Is there such a thing as typically Jewish philosophy? That’s an interesting question but I would not dare to answer it, and certainly not in the short space of a column.
Another, slightly more focused question: does something exist that the Jewish philosophers Spinoza and Levinas have in common? If so, could that commonnality be interpreted as something Jewish?
Whatever our answer to that question will be, we first of all will have to establish – as many people have done before – that with regard to a theme which for Levinas is essential, Levinas and Spinoza are diametrically opposed. That theme is the question whether reality is a closed entity.
Levinas vehemently opposes the conception of the world as a closed system. Because in such a system man is easily subordinated to a kind of totalitarian thinking in which he is only a cog in the machine. In contrast to that, Levinas emphasizes that there are phenomena, such as another human being, that time and again can break the closeness and that point to an infinite openness.
That’s more or less the absolute opposite of Spinoza’s vision. As much as Spinoza is concerned, according to Han van Ruler, there is just one reality, one natural system into which everything is included, to the effect that “nothing escapes the power of the system. The whole universe hangs together as a single tight reasoning”.
One may argue about it, but to me the openness to transcendence and the reserve vis a vis closed (thinking-)systems seems to be a Jewish trait. This trait manifests itself early in Jewish history in the guise of prophets who had to correct kings, and in the reluctance with regard to the absolute claims of messianic figures. However, it is clear that the Jewish philosophers Spinoza and Levinas on this point have little in common.
For a change I want to divert attention to an aspect that I find Jewish and that both, Spinoza and Levinas, do exhibit. What I mean is their outspoken appreciation for the quality of life, as something which can be distinguished from the attention to the mere fact of existence.

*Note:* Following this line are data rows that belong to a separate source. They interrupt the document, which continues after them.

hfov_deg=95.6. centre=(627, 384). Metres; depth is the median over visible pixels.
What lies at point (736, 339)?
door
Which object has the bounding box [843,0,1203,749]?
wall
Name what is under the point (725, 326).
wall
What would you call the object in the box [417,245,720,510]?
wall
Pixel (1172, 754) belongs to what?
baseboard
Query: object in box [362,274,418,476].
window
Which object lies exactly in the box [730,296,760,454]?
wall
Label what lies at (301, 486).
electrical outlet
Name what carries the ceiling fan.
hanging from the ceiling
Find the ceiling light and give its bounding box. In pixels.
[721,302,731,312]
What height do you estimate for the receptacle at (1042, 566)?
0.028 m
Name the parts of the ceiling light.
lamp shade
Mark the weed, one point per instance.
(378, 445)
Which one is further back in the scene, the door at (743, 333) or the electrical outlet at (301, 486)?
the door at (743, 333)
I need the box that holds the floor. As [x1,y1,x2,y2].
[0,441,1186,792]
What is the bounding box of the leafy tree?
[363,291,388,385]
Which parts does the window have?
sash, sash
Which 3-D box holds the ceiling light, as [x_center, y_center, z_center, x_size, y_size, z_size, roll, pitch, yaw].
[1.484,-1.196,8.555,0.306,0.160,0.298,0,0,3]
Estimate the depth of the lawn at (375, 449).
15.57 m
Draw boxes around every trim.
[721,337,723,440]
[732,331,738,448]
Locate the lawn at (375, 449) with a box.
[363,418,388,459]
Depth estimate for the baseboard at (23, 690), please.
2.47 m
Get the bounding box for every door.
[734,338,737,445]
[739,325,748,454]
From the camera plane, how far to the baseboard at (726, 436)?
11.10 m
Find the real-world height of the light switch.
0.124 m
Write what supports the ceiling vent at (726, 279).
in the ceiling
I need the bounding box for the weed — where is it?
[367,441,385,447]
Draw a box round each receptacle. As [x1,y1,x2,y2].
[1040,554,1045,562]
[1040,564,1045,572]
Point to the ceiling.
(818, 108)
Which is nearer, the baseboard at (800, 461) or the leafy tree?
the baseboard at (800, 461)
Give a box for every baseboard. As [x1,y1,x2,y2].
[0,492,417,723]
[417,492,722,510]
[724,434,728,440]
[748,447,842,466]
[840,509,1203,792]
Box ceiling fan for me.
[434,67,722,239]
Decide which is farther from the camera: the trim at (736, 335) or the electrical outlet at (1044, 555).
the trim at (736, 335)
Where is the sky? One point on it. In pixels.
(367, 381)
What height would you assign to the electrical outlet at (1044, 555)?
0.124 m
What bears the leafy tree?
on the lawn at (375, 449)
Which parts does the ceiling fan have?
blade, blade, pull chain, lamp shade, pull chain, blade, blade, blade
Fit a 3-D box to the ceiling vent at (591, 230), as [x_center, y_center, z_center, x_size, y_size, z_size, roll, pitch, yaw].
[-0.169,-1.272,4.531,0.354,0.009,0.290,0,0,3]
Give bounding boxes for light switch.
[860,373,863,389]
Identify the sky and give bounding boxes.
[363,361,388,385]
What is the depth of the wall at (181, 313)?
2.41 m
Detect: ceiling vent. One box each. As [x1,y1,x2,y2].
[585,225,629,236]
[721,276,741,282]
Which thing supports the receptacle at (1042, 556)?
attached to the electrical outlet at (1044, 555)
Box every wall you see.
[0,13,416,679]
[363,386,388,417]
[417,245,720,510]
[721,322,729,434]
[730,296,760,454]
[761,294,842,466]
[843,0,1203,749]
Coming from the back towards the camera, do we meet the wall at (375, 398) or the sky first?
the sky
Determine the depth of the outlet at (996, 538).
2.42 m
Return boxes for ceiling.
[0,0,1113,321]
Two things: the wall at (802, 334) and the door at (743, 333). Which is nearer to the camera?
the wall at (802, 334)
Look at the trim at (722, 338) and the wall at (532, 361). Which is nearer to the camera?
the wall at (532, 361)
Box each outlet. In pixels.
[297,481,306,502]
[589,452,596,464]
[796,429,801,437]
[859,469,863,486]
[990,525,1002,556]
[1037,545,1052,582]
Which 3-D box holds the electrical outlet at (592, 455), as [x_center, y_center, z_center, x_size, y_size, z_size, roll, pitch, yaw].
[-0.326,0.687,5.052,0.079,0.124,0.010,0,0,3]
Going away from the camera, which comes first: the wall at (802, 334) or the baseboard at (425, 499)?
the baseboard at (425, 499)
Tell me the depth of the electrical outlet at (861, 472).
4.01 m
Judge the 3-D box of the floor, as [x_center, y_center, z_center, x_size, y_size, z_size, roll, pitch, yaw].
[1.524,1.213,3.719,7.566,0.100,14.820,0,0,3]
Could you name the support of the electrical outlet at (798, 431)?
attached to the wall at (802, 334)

When it comes to Spinoza’s appreciation of quality of life the neuro-philosopher Antonio Damasio expresses this as follows: “Not content with the blessings of mere survival, nature seems to have had a nice afterthought: to provide a better than neutral life state, what we as thinking and affluent creatures identify as wellness and well-being”.
For indicating the quality of life Levinas uses the word ‘enjoyment’, with regard to which he says: “The bare fact of life is never bare. Life is not the naked will to be, life is love of life, a relation with contents that are not my being but more dear than my being: thinking, eating, sleeping, reading, working, warming oneself in the sun”.

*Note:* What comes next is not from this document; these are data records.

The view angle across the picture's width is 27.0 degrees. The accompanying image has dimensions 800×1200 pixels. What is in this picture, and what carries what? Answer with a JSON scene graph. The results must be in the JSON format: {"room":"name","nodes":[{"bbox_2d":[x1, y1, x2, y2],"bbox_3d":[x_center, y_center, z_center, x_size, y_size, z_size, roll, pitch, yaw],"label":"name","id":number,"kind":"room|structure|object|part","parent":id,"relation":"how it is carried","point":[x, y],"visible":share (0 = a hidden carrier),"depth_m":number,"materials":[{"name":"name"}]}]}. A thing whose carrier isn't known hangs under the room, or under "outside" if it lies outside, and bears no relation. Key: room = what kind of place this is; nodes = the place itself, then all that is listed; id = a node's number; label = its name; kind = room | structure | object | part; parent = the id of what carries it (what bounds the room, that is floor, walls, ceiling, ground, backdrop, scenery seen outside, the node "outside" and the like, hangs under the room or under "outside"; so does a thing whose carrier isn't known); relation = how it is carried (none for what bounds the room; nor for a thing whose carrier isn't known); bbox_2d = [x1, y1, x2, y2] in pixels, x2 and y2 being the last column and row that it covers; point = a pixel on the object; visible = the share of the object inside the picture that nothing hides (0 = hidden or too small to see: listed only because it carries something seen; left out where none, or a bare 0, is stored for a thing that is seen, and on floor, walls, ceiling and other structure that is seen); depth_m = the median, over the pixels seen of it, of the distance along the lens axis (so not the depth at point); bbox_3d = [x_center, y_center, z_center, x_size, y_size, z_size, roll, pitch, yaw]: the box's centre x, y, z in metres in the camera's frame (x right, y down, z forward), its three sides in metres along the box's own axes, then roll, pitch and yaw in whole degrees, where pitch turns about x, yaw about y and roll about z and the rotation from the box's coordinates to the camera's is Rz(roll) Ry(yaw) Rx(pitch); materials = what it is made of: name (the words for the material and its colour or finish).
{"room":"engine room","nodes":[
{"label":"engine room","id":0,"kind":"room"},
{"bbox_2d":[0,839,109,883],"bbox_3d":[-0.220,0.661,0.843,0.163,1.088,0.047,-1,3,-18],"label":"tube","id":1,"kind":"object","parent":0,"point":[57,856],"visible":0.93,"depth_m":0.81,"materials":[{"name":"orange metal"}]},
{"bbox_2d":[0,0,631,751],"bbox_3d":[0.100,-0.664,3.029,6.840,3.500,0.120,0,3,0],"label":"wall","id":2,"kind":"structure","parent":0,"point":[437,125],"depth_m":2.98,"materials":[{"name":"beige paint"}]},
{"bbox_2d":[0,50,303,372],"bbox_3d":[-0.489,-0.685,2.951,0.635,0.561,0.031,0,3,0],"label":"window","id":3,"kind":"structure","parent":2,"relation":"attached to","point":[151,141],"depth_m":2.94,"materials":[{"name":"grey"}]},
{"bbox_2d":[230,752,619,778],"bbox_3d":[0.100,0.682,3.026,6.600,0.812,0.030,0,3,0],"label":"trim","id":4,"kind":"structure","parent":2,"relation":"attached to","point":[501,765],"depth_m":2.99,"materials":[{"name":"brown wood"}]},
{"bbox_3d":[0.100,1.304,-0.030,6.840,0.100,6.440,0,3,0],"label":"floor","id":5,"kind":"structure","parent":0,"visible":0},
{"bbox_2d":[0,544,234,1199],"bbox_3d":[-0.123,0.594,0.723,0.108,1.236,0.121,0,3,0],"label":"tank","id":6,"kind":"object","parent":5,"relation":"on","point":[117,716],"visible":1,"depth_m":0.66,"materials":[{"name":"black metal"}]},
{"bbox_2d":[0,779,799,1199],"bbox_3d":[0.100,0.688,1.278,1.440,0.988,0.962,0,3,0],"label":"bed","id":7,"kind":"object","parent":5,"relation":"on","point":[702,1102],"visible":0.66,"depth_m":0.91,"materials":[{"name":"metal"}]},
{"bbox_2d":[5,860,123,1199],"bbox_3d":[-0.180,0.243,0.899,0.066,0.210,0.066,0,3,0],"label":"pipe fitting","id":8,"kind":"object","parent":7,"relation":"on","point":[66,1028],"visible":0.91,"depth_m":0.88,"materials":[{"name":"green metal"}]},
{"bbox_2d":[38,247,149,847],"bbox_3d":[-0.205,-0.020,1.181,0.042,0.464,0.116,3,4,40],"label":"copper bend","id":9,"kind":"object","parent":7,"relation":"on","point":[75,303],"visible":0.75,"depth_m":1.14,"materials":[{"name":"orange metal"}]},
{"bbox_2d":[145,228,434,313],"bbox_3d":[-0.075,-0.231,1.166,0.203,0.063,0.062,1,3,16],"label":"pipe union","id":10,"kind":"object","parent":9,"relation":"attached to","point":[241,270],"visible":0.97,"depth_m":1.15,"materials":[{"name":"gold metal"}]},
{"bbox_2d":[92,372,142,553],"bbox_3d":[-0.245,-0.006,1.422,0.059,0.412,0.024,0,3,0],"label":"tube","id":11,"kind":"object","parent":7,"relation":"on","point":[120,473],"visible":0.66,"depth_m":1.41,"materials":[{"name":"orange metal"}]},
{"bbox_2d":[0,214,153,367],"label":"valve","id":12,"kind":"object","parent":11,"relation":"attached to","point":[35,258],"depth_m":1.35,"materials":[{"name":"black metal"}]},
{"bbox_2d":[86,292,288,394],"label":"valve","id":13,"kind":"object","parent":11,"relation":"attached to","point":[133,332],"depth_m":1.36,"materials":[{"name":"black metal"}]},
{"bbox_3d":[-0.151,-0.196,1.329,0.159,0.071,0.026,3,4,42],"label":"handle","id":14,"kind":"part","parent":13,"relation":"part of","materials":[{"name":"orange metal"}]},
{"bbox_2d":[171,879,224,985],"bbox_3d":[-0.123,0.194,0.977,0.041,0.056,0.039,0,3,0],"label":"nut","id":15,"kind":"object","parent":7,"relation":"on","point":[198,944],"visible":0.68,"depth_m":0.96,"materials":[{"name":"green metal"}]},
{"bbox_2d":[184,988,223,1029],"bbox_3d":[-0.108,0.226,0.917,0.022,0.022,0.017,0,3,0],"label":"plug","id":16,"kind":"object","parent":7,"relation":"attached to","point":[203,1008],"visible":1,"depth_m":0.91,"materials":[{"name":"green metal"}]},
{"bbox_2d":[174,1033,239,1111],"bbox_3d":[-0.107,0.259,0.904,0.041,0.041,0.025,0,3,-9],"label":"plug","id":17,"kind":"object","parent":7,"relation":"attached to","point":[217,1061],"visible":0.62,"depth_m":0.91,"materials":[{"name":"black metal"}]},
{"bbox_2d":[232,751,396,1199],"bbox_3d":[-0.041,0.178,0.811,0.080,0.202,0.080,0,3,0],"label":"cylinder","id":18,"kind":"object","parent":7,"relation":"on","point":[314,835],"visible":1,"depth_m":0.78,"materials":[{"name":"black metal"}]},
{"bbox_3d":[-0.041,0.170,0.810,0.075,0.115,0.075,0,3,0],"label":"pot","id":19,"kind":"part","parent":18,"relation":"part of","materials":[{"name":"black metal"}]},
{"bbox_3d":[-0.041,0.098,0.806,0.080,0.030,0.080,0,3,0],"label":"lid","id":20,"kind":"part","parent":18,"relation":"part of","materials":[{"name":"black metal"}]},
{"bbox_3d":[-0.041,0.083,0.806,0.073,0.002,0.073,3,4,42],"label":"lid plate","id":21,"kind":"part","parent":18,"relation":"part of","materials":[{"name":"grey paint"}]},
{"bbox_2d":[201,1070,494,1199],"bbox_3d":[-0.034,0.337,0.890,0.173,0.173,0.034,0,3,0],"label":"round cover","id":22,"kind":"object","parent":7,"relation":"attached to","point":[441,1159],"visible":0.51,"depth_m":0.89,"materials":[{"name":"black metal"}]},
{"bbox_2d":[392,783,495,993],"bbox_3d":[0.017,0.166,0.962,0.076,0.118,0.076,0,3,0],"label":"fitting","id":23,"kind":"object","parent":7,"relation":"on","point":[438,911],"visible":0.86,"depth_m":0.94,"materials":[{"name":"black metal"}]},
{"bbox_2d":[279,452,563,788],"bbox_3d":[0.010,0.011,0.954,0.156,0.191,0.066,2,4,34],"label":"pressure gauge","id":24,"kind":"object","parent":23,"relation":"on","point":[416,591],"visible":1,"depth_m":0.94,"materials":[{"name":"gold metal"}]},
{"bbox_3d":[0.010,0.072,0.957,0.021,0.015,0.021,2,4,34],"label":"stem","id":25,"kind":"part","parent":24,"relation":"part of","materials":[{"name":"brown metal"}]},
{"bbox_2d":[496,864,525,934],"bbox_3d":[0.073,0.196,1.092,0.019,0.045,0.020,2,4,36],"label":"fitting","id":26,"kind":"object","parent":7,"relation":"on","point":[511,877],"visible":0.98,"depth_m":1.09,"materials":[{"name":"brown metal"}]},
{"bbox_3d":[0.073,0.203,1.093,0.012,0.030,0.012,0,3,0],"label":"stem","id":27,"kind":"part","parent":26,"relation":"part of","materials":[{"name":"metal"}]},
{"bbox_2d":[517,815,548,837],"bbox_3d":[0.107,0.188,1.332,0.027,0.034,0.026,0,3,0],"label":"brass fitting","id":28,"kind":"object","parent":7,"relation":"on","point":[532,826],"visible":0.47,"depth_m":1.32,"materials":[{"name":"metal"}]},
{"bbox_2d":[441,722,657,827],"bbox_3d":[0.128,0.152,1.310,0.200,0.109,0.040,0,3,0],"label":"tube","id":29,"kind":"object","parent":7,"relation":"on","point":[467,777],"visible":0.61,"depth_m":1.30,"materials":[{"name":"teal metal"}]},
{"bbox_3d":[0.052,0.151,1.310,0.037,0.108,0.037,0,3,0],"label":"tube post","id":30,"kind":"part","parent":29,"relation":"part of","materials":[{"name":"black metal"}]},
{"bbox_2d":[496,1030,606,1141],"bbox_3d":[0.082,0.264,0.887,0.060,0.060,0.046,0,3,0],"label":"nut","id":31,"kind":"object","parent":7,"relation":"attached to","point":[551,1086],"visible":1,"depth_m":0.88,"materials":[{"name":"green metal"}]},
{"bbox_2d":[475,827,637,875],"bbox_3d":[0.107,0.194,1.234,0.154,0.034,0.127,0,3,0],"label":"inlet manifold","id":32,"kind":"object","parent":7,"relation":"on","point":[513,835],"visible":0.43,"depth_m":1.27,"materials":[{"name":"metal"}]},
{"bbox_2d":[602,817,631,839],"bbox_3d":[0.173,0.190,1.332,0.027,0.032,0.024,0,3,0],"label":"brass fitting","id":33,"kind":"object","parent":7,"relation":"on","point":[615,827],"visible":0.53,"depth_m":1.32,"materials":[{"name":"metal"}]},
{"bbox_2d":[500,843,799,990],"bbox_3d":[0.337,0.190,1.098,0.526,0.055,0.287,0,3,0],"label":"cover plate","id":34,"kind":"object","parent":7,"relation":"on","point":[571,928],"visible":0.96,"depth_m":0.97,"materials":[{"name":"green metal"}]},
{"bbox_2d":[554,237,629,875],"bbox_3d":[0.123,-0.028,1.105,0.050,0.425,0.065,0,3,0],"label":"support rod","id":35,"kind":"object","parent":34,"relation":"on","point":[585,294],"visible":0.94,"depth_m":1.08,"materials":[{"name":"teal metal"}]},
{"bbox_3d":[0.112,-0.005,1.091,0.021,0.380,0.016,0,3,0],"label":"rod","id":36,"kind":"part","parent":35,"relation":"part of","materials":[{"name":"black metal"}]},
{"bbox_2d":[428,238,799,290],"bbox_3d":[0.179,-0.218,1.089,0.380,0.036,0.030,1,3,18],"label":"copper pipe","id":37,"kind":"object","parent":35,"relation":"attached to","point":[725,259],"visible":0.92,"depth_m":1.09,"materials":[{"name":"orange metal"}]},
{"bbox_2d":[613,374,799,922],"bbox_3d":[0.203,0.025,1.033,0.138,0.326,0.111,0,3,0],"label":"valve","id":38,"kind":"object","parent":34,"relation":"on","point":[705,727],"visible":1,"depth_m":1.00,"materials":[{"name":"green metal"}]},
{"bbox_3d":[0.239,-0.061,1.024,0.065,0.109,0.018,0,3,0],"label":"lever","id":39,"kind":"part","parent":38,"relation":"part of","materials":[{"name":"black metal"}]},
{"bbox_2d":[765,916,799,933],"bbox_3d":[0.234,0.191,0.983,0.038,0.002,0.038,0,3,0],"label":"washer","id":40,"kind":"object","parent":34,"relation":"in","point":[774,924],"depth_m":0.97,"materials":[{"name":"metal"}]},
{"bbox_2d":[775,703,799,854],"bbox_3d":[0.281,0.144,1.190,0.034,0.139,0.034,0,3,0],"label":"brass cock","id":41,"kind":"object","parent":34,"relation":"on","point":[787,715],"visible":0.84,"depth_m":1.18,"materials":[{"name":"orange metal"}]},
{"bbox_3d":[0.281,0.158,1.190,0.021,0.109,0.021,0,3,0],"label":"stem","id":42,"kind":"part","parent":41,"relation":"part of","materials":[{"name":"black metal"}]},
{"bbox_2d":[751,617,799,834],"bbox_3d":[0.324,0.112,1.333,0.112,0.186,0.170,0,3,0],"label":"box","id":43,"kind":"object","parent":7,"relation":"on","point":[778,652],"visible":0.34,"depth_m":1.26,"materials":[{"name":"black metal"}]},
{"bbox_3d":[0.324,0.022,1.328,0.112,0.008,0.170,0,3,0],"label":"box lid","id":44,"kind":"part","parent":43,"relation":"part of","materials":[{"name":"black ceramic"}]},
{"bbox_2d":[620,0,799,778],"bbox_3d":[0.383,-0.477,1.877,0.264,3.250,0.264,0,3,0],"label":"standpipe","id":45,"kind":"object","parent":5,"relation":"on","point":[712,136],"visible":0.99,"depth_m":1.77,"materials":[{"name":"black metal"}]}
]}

In my view, this Jewish appreciation of the experience of human existence traces back to the taking seriously of emotions – social, sexual, moral, and other emotions. I call that a Jewish trait, though one could wonder about that nowadays with so many ultra-Orthodox Jews around who are constantly trying to suppress their sexual impulses.
Spinoza shows that trait indeed, even though he is often cited as representative of the Western tradition which mostly wants to learn us to stand unmoved beyond many things, and certainly beyond emotions. Damasio shows that Spinoza can be placed in that emotion-critical tradition indeed, but with a characteristic annotation: “the subduing of the passions should be accomplished by reason-induced emotion and not by pure reason alone”. Because, says Spinoza, reason on its own has difficulties in fulfilling its emotion-suppressing task. To which Damasio adds: “try to avoid it, it is very energy consuming”.
The latter may appear to us to be self-evident, but it certainly has not always been so. In order to see that we may compare it with the aforementioned age-old mainstream Western philosophy which tended to distrust or neutralize emotions. On the religious level this was manifested in the Christian tradition that considered the body as an in itself insignificant vehicle for the journey of the soul to the afterlife. On the secular-scientific level that was visible in a greater attention to the existence of the world, the people and things, than to the experience of existence.
Appreciation for our earthly existence and the contents thereof, in a cultural-philosophical way – ie in a non-trivial way – that point was reached in the Western world at its earliest in Montaigne, and really only in the twentieth century in modern hedonists such as Michel Onfray and Michel Foucault. And then, according to Damasio, only very partially still, because “feelings were beyond the bounds of science, thrown outside the door”. So, Spinoza’s attention to the world of our experience was early, and Levinas’s did not come from nowhere.